詹檀本來只是想碰一碰對方的睫毛,但當睫毛掃過手指時,密密麻麻的癢意流遍全身,鬼使神差地,詹檀的手又滑到了對方的臉上,等他回過神來,手指已經放到了陸橋唇邊,甚至可以感覺到對方的呼吸。

“我的臉怎麽了?”

想咬。

詹檀不著痕跡地咽了下口水,張開雙臂抱住陸橋,將頭埋在了對方懷裏,垂下眼簾,掩飾住了眼中的狂風暴雨。

“沒什麽,有點兒累了。”

“是不是走路不舒服?”

詹檀說不喜歡走路的事情,陸橋深信不疑。爬行動物變為人形,走路肯定是不習慣的,但是因為一些別的心思,陸橋不太敢和對方過分親近,一直勸著詹檀自己走,此時陸橋就有些愧疚。

然而,關心則亂,陸橋完全忘記對方是神,走路怎麽會累?

“幫我揉揉好麽?”

陸橋自然不會拒絕。

他利落地從桌子上下來,坐在了一旁的石凳上,將人直接拉過來坐在自己的腿上。一手攬著人,一手認真地幫對方揉著腿。

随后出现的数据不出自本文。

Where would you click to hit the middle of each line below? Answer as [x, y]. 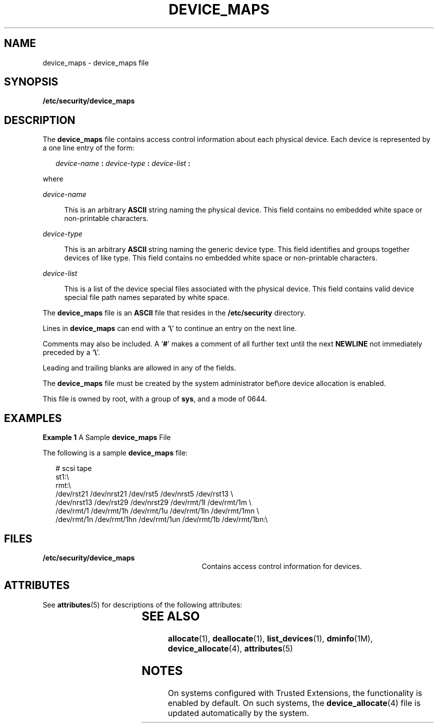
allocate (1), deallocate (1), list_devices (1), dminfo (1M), [270, 638]
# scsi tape [74, 468]
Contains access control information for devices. [282, 566]
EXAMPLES [33, 418]
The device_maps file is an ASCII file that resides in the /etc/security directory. [174, 313]
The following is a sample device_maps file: [115, 453]
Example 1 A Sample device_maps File [107, 437]
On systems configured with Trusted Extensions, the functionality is [295, 693]
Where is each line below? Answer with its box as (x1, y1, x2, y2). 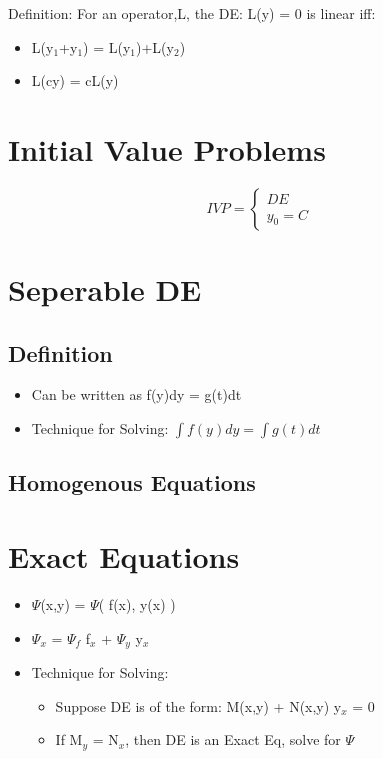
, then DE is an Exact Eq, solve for (125, 729, 341, 750)
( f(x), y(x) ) (98, 593, 176, 614)
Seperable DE (8, 269, 202, 310)
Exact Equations (8, 536, 240, 577)
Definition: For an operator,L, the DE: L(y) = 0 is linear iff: (8, 3, 376, 23)
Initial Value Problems (8, 128, 326, 169)
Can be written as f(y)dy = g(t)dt (31, 384, 242, 405)
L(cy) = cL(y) (31, 70, 119, 91)
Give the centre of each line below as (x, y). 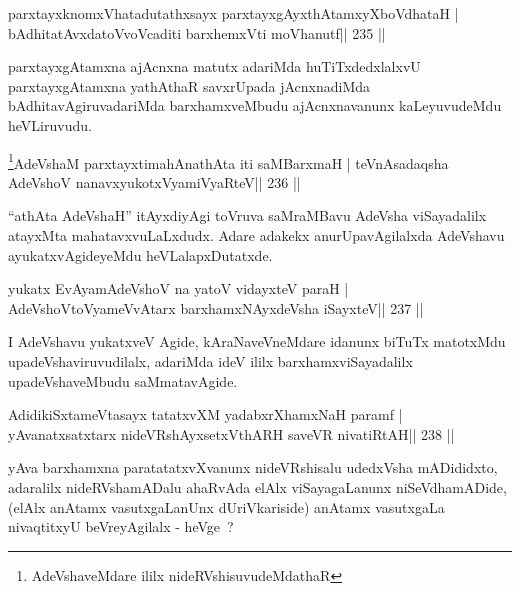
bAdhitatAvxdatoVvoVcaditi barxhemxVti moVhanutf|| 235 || (197, 32)
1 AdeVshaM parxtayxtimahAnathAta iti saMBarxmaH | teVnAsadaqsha (228, 161)
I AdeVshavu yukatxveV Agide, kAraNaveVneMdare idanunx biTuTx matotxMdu (257, 341)
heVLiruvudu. (50, 124)
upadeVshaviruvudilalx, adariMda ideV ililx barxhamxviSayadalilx (210, 360)
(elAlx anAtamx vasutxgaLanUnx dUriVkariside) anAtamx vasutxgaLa (226, 506)
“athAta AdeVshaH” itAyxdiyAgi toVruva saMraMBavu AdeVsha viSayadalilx (247, 215)
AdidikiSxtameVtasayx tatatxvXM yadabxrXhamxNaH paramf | (205, 414)
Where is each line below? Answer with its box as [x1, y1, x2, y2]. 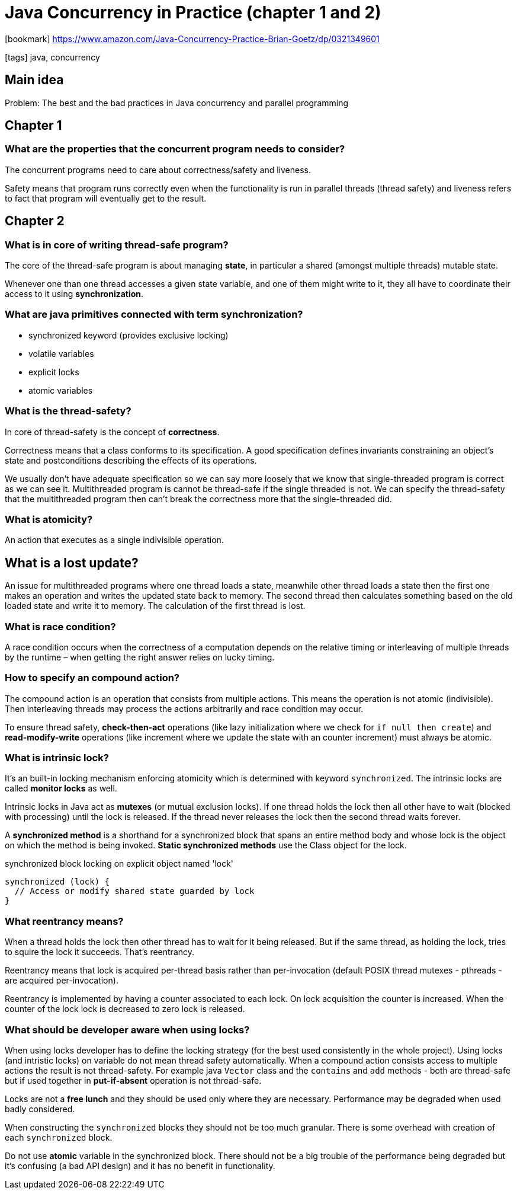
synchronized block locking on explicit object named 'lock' [5, 858, 234, 869]
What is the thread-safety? [5, 405, 131, 417]
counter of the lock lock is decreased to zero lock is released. [5, 1004, 245, 1014]
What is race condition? [5, 620, 116, 633]
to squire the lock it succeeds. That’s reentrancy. [5, 947, 195, 957]
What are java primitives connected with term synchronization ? [5, 308, 303, 321]
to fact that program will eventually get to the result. [5, 193, 207, 203]
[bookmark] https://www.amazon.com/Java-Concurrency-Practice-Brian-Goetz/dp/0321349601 [5, 33, 380, 44]
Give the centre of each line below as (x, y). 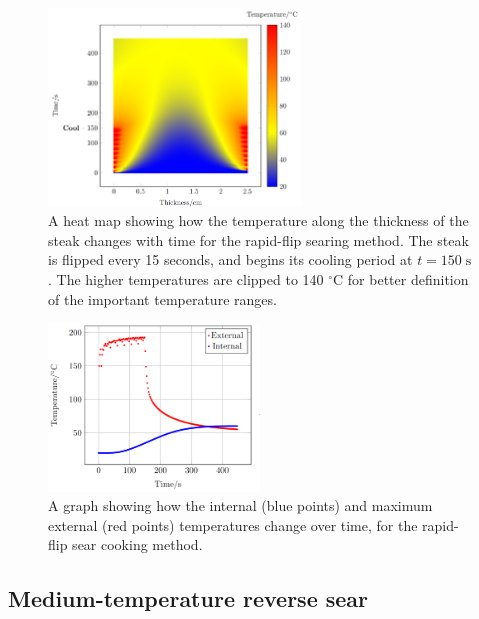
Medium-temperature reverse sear (188, 598)
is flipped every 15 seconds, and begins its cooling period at (230, 259)
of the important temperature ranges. (162, 298)
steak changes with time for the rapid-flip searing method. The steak (258, 239)
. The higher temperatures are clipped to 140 (186, 279)
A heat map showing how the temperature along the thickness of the (258, 220)
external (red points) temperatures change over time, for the (233, 524)
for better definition (408, 279)
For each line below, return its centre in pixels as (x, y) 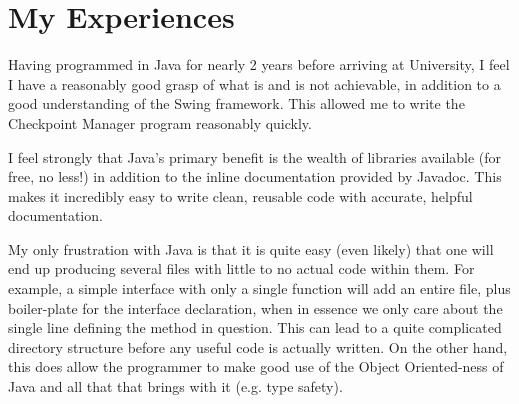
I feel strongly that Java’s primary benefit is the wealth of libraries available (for (255, 156)
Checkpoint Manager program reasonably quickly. (160, 122)
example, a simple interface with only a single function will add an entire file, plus (259, 288)
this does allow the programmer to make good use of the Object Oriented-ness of (256, 366)
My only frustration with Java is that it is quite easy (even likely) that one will (251, 248)
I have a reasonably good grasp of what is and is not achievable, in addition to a (254, 83)
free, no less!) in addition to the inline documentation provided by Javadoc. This (255, 176)
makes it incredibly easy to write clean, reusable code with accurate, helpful (240, 195)
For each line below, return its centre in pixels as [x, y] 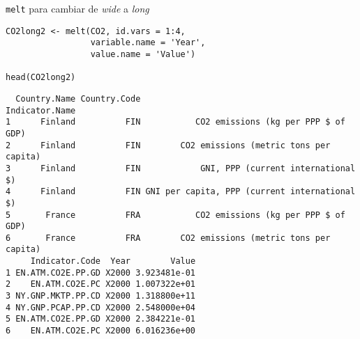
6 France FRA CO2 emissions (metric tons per [168, 238]
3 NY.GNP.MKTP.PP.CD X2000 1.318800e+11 [101, 296]
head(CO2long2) [41, 78]
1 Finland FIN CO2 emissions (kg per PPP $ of [175, 122]
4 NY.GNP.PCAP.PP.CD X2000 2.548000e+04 [101, 307]
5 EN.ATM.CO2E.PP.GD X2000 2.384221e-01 [101, 319]
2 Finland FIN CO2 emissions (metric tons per [168, 145]
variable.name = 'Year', [148, 43]
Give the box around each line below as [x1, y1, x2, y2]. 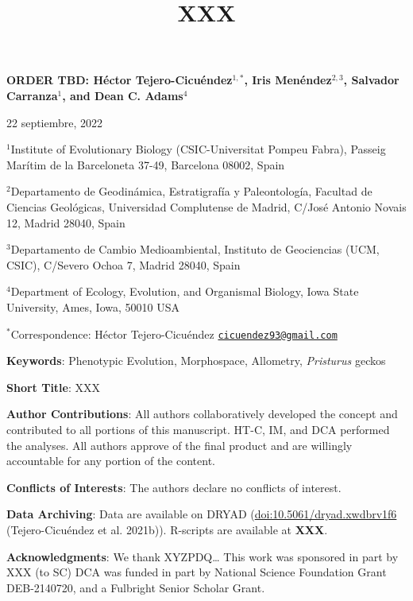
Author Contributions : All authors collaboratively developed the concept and [6, 405, 398, 422]
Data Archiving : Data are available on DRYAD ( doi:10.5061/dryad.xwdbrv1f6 [6, 506, 397, 522]
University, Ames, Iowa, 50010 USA [6, 298, 179, 315]
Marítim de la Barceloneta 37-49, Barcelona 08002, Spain [6, 156, 285, 173]
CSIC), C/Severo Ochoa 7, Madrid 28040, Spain [6, 256, 241, 273]
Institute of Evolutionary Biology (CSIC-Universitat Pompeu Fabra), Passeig [10, 141, 386, 157]
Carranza [6, 87, 58, 103]
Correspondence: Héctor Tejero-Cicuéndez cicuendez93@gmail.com [10, 325, 338, 342]
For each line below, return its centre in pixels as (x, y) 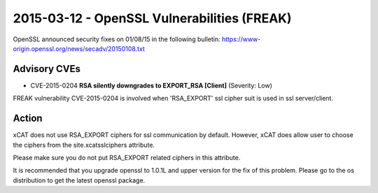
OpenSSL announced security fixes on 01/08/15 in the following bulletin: (117, 39)
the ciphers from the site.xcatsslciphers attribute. (84, 145)
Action (28, 119)
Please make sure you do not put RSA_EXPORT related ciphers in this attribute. (127, 157)
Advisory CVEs (47, 69)
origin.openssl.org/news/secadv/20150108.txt (79, 48)
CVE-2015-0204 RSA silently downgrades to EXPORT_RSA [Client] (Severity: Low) (152, 85)
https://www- (241, 39)
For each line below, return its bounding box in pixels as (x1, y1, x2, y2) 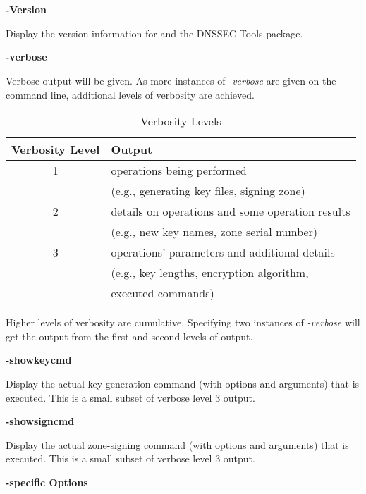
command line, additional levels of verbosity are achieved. (6, 87, 255, 101)
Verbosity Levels (140, 113, 221, 130)
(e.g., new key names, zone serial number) (111, 223, 318, 240)
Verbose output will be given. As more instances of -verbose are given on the (6, 73, 336, 87)
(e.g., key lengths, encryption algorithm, (111, 264, 309, 281)
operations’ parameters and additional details (111, 244, 335, 261)
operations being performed (111, 162, 247, 179)
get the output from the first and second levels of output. (6, 328, 253, 343)
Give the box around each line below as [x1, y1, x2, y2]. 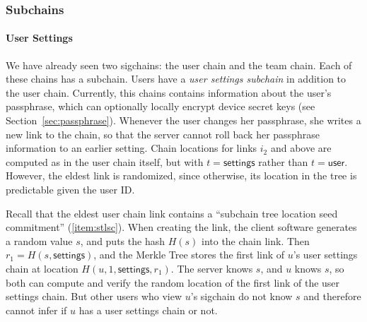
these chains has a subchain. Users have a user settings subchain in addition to [6, 71, 346, 86]
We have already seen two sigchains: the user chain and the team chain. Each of [6, 57, 352, 72]
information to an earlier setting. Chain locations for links [6, 141, 257, 155]
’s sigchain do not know [190, 289, 293, 304]
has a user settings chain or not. [78, 302, 218, 317]
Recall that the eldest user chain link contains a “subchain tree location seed [6, 205, 338, 220]
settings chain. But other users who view [6, 289, 182, 304]
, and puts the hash [80, 233, 165, 248]
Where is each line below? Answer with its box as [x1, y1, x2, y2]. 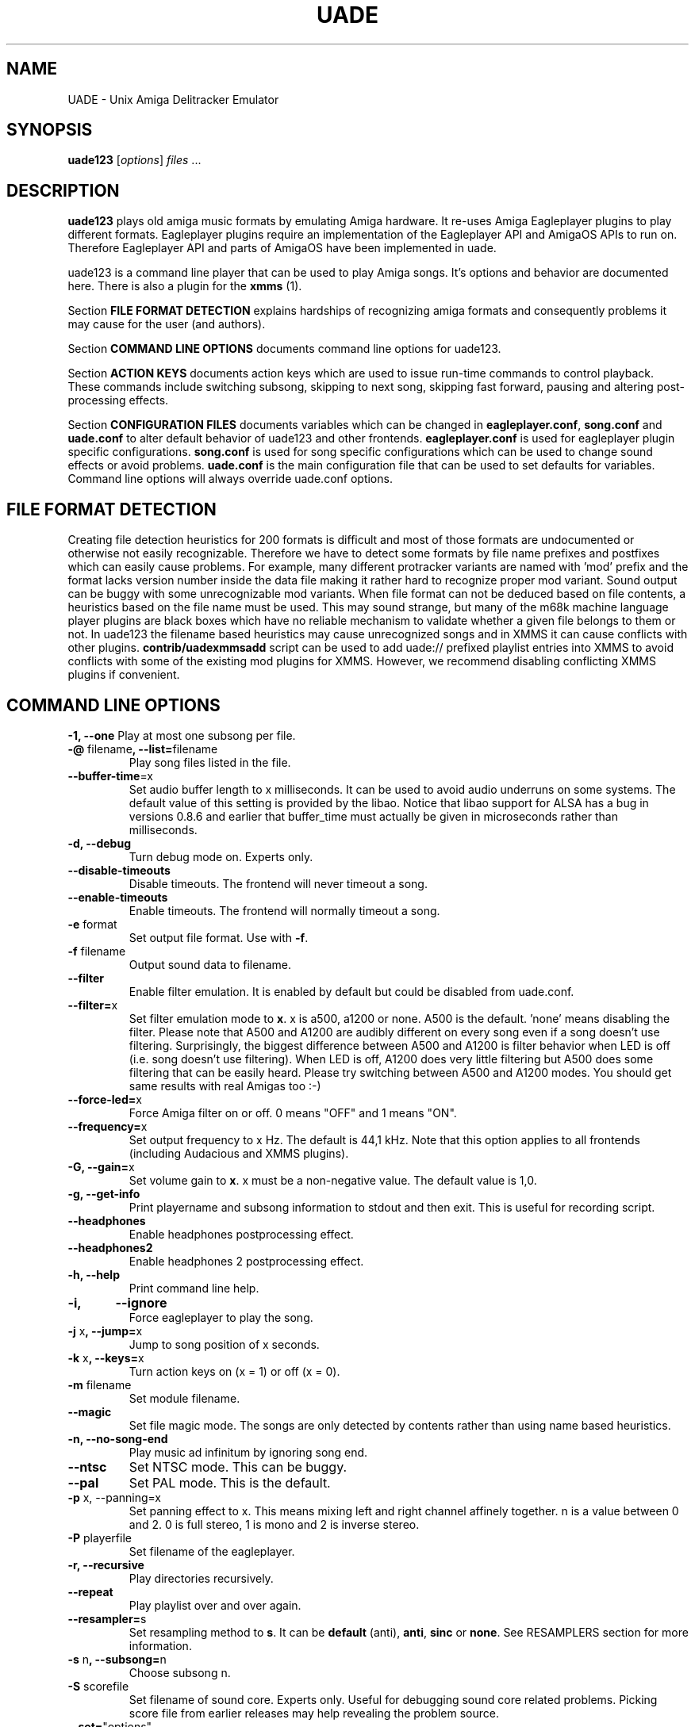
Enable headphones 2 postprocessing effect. [129, 1254, 364, 1268]
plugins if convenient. [67, 668, 180, 682]
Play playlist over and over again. [129, 1598, 301, 1612]
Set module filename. [129, 1391, 240, 1405]
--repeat [67, 1584, 113, 1599]
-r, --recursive [67, 1557, 144, 1572]
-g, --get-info [67, 1186, 140, 1200]
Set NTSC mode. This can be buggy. [129, 1458, 347, 1475]
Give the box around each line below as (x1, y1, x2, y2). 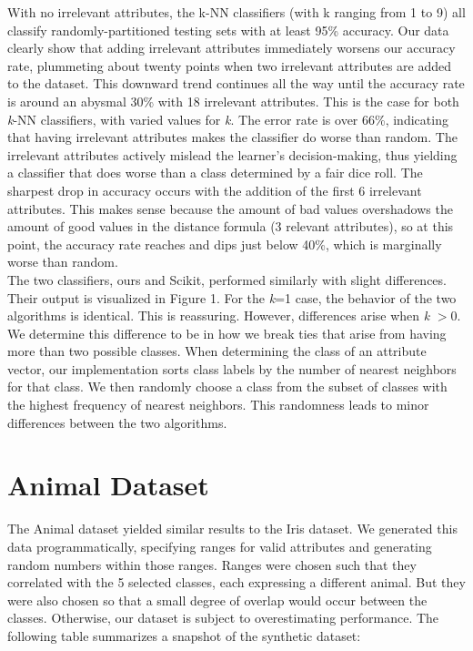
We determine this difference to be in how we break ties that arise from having (7, 323, 447, 342)
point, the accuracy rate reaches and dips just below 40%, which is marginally (7, 234, 442, 253)
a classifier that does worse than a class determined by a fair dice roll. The (7, 163, 423, 182)
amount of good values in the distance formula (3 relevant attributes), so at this (7, 217, 454, 236)
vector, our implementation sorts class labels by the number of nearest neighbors (7, 359, 457, 378)
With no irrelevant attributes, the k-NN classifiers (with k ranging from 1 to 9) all (7, 3, 466, 21)
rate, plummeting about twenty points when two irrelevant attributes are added (7, 56, 452, 75)
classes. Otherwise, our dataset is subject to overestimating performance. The (7, 608, 439, 627)

詹檀順從地靠在陸橋身上,將頭埋在對方懷中,溫暖又舒服。

太陽慢慢落山,山洞裏也慢慢暗了下來。

陸橋早己停下了手裏的動作,耳邊是均勻的呼吸聲。

神,也是需要睡覺的麽?

陸橋小心地抱著人將石洞的門關上,隨即化為原形,將對方捧在懷裏,也跟著睡去。

次日一早,一行人便在鐵石部落前集合。

鳳洐見到只有陸橋一人,露出驚訝的神色,圍著陸橋轉了幾圈,確實沒有那位大人的氣息。

海月伸手將神神叨叨的鳳洐拉了回來。

陸橋頗為無奈,“怎麽了?”

“你怎麽一個人?”

“詹擅有些事情要去處理。”陸橋頓了頓,“我一個人很奇怪麽?我之前也一個人。”

“那怎麽能一樣!”

自淵海相遇時起,那位大人的視線就沒從陸橋身上移開過,就好像只能看到陸橋一個人。

而且就跟會變臉似的,在陸橋面前柔弱得過分,但只要陸橋不在,對方瞬間面無表情,眼神讓人毛骨悚然。關鍵是陸橋竟然毫無異樣,對方說累他也信,對方說怕他也信。

鳳洐和海月一直在猜測兩人的關系,卻一直沒有答案。

今天詹檀不在,鳳洐終於鼓起勇氣問道,“你們兩個是什麽關系呀?”

“朋友吧。”

“……”

鳳洐翻了個大白眼,他要是信就怪了。

這個問題連陸橋自己也沒有辦法回答。

在還沒有見到翡翡變成人的時候,陸橋就知道自己對對方有些特殊的感情。重逢後的相處,陸橋可以感受到翡翡對自己是不一樣的。如果自己願意去捅破這層窗戶紙,大概率是可以得到對方的回應的,但他只是一個再普通不過的人。

就像那一串路邊的小粉花一樣,如何能得到神的偏愛呢?

尤其是,他希望這種偏愛是永遠。

鳳洐隱隱感覺到自己似乎問了個不好的問題,擡眸看向海月求助。

海月出來打圓場,“你們今天都準備做什麽?”

“拜訪幾個部落首領,父親之前給我布置的任務。”

一說到這個,鳳洐就蔫了下來,他最煩跟這些部落首領虛與委蛇,似乎是在猛獸嶺住久了,這些獸人身上都帶著一股莫名的傲氣,鳳洐每次去,還都得裝得老老實實的,聽對方念叨。以前還有父親和祭司頂在前面,這次就自己,著實有些難熬。

“我也是。”

海月也要去拜訪幾個部落,討論海怪死後的事宜。如果有部落對海怪感興趣,沒準還能淵海部落換取一些資源。

“你們去吧,我就四處逛逛。”

三人約定了後面匯合的地方就各自行動起來。

城中央是各種各樣簡易的棚子,本地的或者外來的部落在這裏交換情報與物資。陸橋一眼望過去,有很多物種他都沒有見過。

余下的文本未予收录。